To stop, in advance by the battery storage box conveying mechanism holds the battery housing box in a state of being close to the directly under the battery temporary holding device to release the battery from the magnetic attraction force of the battery temporary holding device A method of packing a battery, in which the battery is dropped into a battery storage box. 2. A vehicle comprising: a plurality of three or more holes provided in a bottom surface of a box; and a movable bottom plate capable of covering the entire bottom surface of the box.

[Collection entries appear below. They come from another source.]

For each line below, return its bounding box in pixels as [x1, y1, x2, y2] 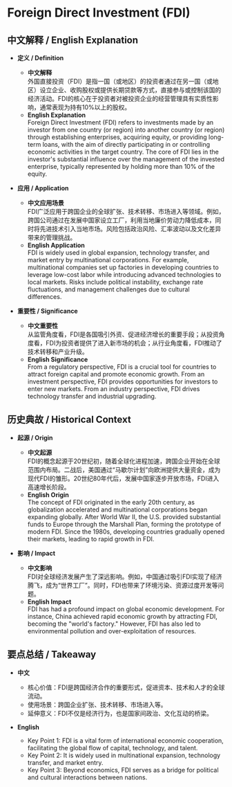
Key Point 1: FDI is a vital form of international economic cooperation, [27, 736, 224, 745]
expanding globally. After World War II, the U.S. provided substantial [27, 512, 221, 521]
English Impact [27, 597, 72, 606]
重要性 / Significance [17, 307, 78, 315]
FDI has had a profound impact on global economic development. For [27, 604, 225, 613]
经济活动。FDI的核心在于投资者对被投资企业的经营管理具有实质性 [27, 95, 213, 102]
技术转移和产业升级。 [27, 347, 88, 356]
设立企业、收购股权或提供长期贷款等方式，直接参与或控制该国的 [39, 86, 222, 94]
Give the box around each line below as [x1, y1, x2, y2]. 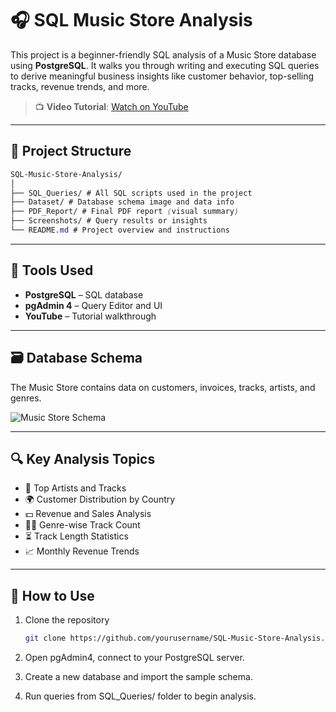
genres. [10, 392, 42, 404]
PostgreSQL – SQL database [24, 288, 144, 301]
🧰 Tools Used [10, 262, 94, 279]
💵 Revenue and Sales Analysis [24, 508, 152, 520]
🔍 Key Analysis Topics [10, 450, 156, 467]
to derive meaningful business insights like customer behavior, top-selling [10, 70, 315, 82]
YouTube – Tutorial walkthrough [24, 310, 157, 322]
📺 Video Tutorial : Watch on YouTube [34, 100, 189, 112]
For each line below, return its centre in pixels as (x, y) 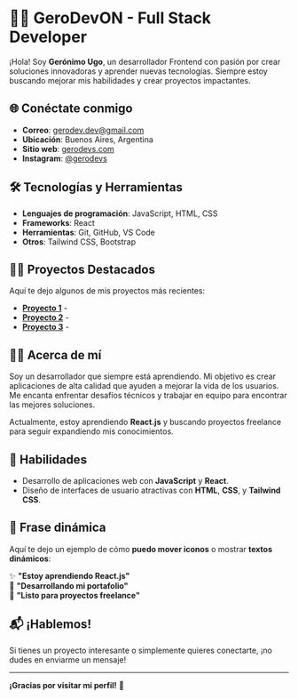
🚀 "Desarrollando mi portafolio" (69, 585)
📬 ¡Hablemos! (50, 625)
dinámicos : (30, 558)
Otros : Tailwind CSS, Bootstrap (78, 241)
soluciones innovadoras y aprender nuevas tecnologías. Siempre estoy (138, 71)
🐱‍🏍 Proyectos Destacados (82, 269)
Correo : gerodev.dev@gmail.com (83, 130)
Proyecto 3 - (45, 327)
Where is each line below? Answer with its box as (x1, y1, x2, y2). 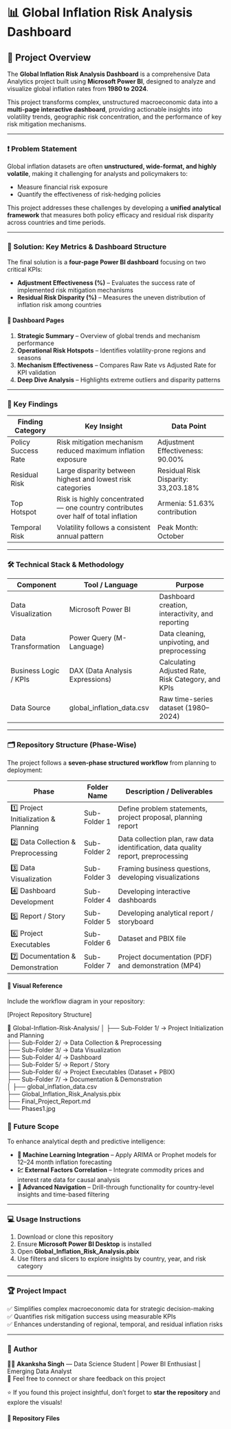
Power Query (69, 633, 112, 643)
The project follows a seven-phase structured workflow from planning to (7, 758, 217, 767)
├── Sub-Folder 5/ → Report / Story (7, 1060, 110, 1069)
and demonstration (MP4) (118, 961, 201, 971)
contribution (157, 507, 197, 517)
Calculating (159, 658, 196, 667)
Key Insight (85, 422, 123, 431)
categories (56, 483, 91, 493)
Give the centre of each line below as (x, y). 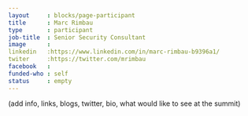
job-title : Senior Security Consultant (77, 37)
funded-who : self (38, 74)
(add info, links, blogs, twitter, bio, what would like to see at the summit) (124, 103)
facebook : (30, 67)
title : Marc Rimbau (50, 23)
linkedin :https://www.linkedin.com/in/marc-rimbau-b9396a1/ (114, 52)
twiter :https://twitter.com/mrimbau (77, 60)
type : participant (50, 30)
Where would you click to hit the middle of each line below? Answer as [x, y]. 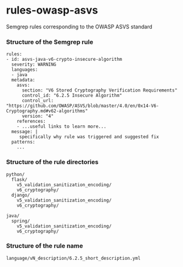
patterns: [23, 142]
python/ [16, 174]
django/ [21, 195]
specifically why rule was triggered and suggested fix [89, 137]
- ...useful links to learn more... [62, 127]
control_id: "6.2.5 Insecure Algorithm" [72, 96]
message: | [25, 132]
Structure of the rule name [45, 246]
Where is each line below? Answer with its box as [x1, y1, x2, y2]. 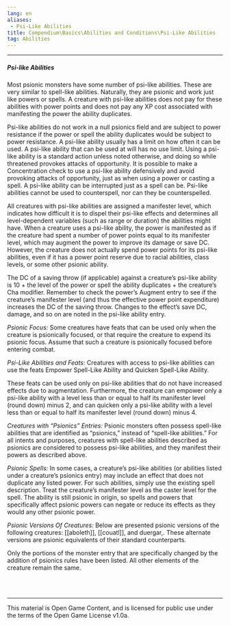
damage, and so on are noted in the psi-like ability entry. [7, 310, 166, 318]
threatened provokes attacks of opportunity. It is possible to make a [7, 159, 198, 168]
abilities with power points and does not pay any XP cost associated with [7, 102, 213, 111]
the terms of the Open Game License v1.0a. [7, 612, 129, 620]
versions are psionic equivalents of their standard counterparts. [7, 536, 187, 544]
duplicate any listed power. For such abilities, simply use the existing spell [7, 478, 216, 487]
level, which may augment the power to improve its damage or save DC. [7, 238, 210, 247]
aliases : [7, 16, 32, 23]
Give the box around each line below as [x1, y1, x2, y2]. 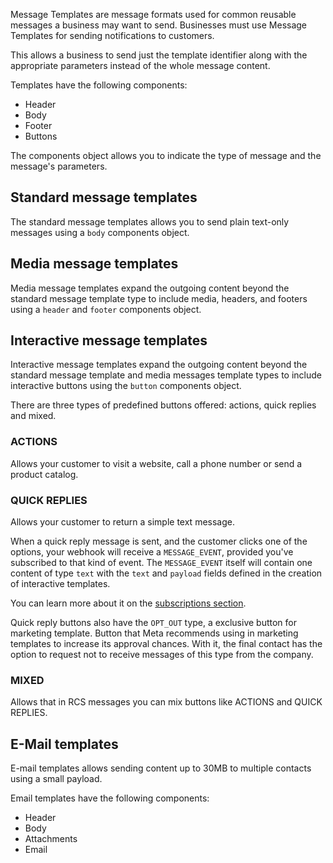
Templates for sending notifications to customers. [10, 30, 215, 41]
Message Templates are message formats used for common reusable [10, 9, 297, 20]
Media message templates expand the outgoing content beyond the [10, 282, 290, 294]
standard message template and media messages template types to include [10, 369, 322, 381]
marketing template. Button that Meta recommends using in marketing [10, 627, 299, 639]
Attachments [24, 833, 78, 845]
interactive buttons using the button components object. [10, 380, 242, 392]
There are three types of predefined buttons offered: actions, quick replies [10, 399, 317, 411]
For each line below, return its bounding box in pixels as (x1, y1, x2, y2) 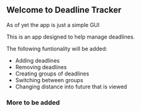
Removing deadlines (15, 63, 67, 71)
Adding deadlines (15, 56, 60, 64)
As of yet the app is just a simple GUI (6, 21, 100, 28)
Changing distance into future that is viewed (15, 83, 128, 90)
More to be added (6, 98, 60, 107)
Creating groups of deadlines (15, 70, 90, 77)
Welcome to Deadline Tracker (6, 5, 121, 15)
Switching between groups (15, 76, 84, 83)
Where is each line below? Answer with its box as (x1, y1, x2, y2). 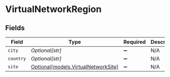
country (8, 56, 26, 61)
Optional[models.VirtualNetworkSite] (31, 63, 119, 70)
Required (123, 39, 146, 45)
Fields (5, 24, 25, 32)
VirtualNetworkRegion (5, 4, 102, 15)
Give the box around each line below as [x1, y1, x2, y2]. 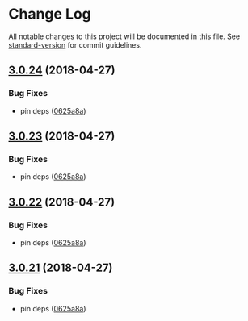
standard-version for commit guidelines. [8, 40, 142, 49]
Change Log [8, 5, 91, 23]
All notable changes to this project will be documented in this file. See [8, 31, 241, 41]
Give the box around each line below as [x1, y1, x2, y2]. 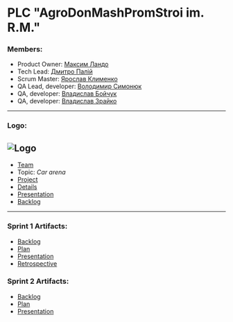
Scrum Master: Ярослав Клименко [17, 75, 118, 83]
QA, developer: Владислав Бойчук [17, 90, 117, 98]
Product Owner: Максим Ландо [17, 60, 109, 69]
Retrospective [17, 259, 58, 268]
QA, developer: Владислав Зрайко [17, 97, 117, 105]
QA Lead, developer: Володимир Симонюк [17, 82, 142, 91]
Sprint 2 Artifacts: [7, 276, 69, 286]
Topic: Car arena [17, 168, 66, 176]
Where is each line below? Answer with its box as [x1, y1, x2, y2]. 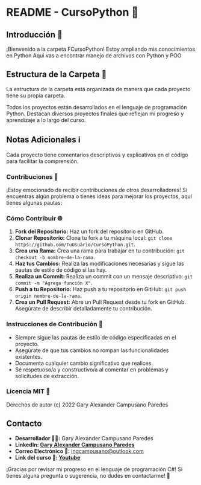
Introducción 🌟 [6, 30, 63, 40]
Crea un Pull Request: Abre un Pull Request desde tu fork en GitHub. [14, 298, 187, 306]
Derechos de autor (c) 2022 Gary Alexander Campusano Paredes [6, 401, 169, 408]
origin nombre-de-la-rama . [14, 292, 82, 300]
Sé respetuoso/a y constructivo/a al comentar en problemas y [14, 365, 169, 373]
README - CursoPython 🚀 [6, 5, 139, 19]
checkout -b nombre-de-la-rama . [14, 254, 95, 261]
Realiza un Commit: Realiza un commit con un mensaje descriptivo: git [14, 273, 193, 280]
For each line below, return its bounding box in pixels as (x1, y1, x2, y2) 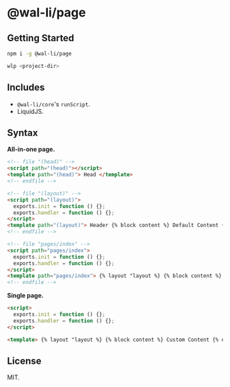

The relative position of the movable bottom plate with respect to the battery storage box can be adjusted by inserting bottom plate support pins corresponding to the positions and numbers of holes provided on the bottom of the box from the outside lower side of the battery storage box. The method for packing batteries according to claim 1. 3. An elongated cylindrical battery is placed upright on a lower surface of a conveyor belt or a lower surface of a disk-shaped rotary table conveyor by applying magnetic attraction to a bottom plate or a cap of a battery made of a steel plate member. 2. The method for packing a battery according to claim 1, wherein the battery is hung.